In der neueren Literatur erscheint die Beobachtung überwiegend als Fremdbeobachtung, also als Beobachtung, bei der der Beobachter nicht auch gleichzeitig Beobachteter ist. Dabei wird die Selbstbeobachtung allerdings in ihrer Häufigkeit und auch in ihrer Relevanz für bestimmte Untersuchungsfragen deutlich unterschätzt.
Selbstbeobachtung
Selbstbeobachtung ist zunächst Voraussetzung jeder Befragung zu inneren Prozessen.

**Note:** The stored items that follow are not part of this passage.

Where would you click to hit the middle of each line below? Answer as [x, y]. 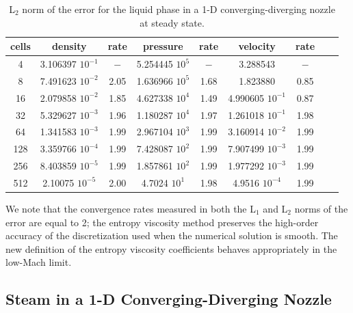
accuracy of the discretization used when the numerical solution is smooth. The [172, 235]
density [69, 46]
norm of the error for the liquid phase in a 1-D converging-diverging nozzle [179, 9]
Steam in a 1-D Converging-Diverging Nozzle [169, 299]
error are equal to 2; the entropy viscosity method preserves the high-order [162, 222]
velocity [257, 46]
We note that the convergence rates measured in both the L [131, 209]
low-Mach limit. [39, 262]
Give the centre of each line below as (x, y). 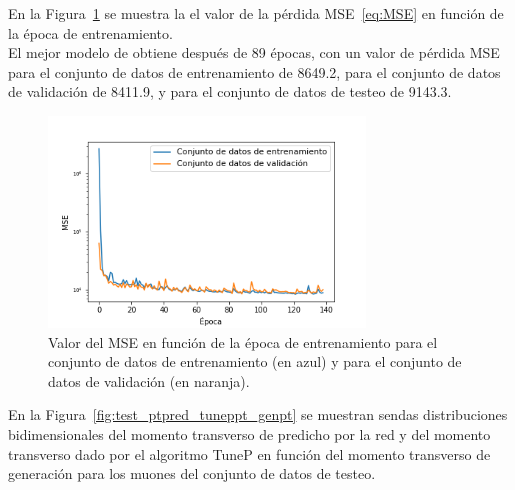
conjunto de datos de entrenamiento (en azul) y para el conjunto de (255, 361)
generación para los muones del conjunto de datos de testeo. (192, 473)
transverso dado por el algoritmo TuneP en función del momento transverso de (249, 453)
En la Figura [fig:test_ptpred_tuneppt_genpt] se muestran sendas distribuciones (258, 414)
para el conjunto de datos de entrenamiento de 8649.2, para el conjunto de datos (254, 71)
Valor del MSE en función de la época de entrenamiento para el (243, 341)
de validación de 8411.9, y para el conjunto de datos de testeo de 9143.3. (230, 91)
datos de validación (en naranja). (149, 380)

Nur was der Befragte von sich weiß oder zu wissen meint, kann er auch auf Befragen mitteilen. Daher hängt in diesen Fällen der Ertrag der Befragung nicht nur von der Qualität der Befragung, sondern zusätzlich von der Qualität der Selbstbeobachtung ab. Selbstbeobachtung ist weiter unverzichtbar zur Erhebung von Verhalten in Situationen, zu denen ein Fremdbeobachter keinen Zugang hat oder die zu selten auftreten und daher eine Fremdbeobachtung zu aufwendig machen würden. Selbstbeobachtung ist schließlich die Grundlage hermeneutischen Verstehens: Den Äußerungen anderer Menschen wird auf der Basis eigener Lebenserfahrungen Bedeutung zugeschrieben. Selbstbeobachtung und Selbstauslegung sind also die Basis des Fremdverstehens.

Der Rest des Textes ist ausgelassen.